● **Work to complete**:
Gather every line from the entries below that includes "CIFS".

● **Data extract**:
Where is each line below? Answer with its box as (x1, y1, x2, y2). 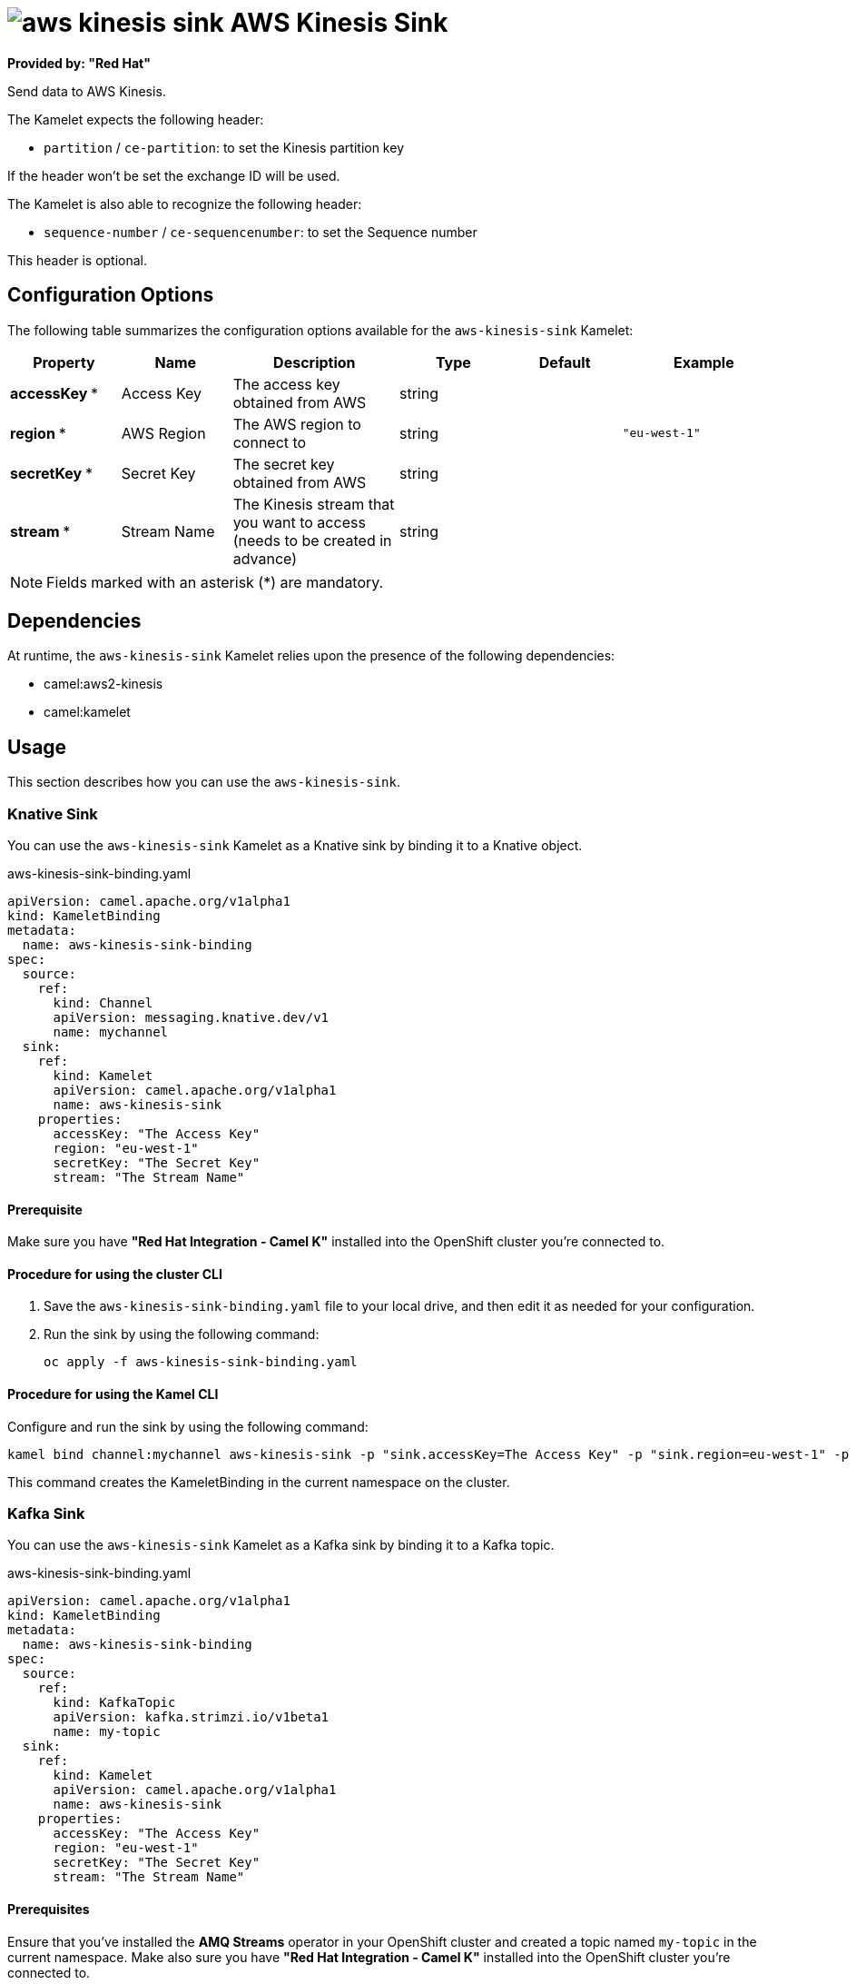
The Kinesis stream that (232, 494, 395, 513)
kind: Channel (53, 996, 153, 1011)
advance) (232, 549, 298, 568)
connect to (232, 432, 307, 451)
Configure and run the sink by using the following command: (7, 1418, 369, 1434)
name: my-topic (53, 1724, 161, 1740)
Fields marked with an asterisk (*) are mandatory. (46, 572, 384, 591)
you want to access (232, 512, 366, 531)
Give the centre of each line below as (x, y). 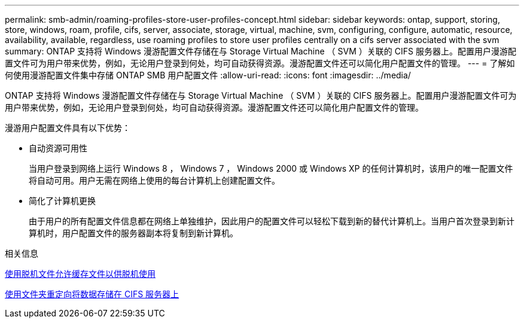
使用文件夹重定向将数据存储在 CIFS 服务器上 (92, 294)
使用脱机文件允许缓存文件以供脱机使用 (80, 274)
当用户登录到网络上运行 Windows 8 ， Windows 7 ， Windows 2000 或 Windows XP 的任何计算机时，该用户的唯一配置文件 (271, 168)
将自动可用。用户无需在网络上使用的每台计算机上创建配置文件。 (154, 180)
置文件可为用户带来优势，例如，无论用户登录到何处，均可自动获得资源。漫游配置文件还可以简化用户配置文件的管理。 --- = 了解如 (260, 63)
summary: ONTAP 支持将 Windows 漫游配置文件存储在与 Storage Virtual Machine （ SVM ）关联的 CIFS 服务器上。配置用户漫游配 (261, 51)
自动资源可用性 (58, 148)
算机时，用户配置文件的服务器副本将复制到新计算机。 (133, 233)
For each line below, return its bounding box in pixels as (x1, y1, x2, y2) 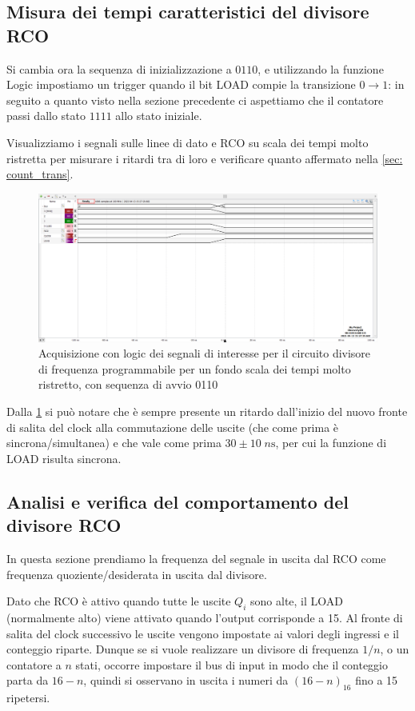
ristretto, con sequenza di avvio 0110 (38, 376, 218, 393)
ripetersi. (6, 689, 50, 706)
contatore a (6, 656, 62, 673)
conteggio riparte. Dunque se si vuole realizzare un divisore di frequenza (6, 641, 359, 657)
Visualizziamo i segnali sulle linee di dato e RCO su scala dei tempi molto (6, 134, 369, 150)
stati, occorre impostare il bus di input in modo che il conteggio (75, 656, 389, 673)
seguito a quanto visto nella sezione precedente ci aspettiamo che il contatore (6, 91, 384, 108)
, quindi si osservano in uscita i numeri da (83, 672, 289, 689)
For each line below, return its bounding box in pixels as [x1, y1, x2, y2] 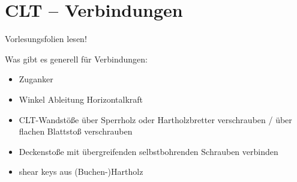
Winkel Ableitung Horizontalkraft [19, 93, 143, 105]
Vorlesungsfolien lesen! [5, 32, 87, 45]
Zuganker [19, 73, 53, 85]
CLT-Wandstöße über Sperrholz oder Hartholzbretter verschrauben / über [19, 113, 292, 126]
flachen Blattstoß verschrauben [19, 125, 133, 138]
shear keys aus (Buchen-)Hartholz [19, 165, 143, 178]
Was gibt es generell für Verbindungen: [5, 52, 148, 65]
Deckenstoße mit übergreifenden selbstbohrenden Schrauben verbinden [19, 145, 278, 157]

● **Response**:
使用文件夹重定向将数据存储在 CIFS 服务器上 (92, 294)
summary: ONTAP 支持将 Windows 漫游配置文件存储在与 Storage Virtual Machine （ SVM ）关联的 CIFS 服务器上。配置用户漫游配 (261, 51)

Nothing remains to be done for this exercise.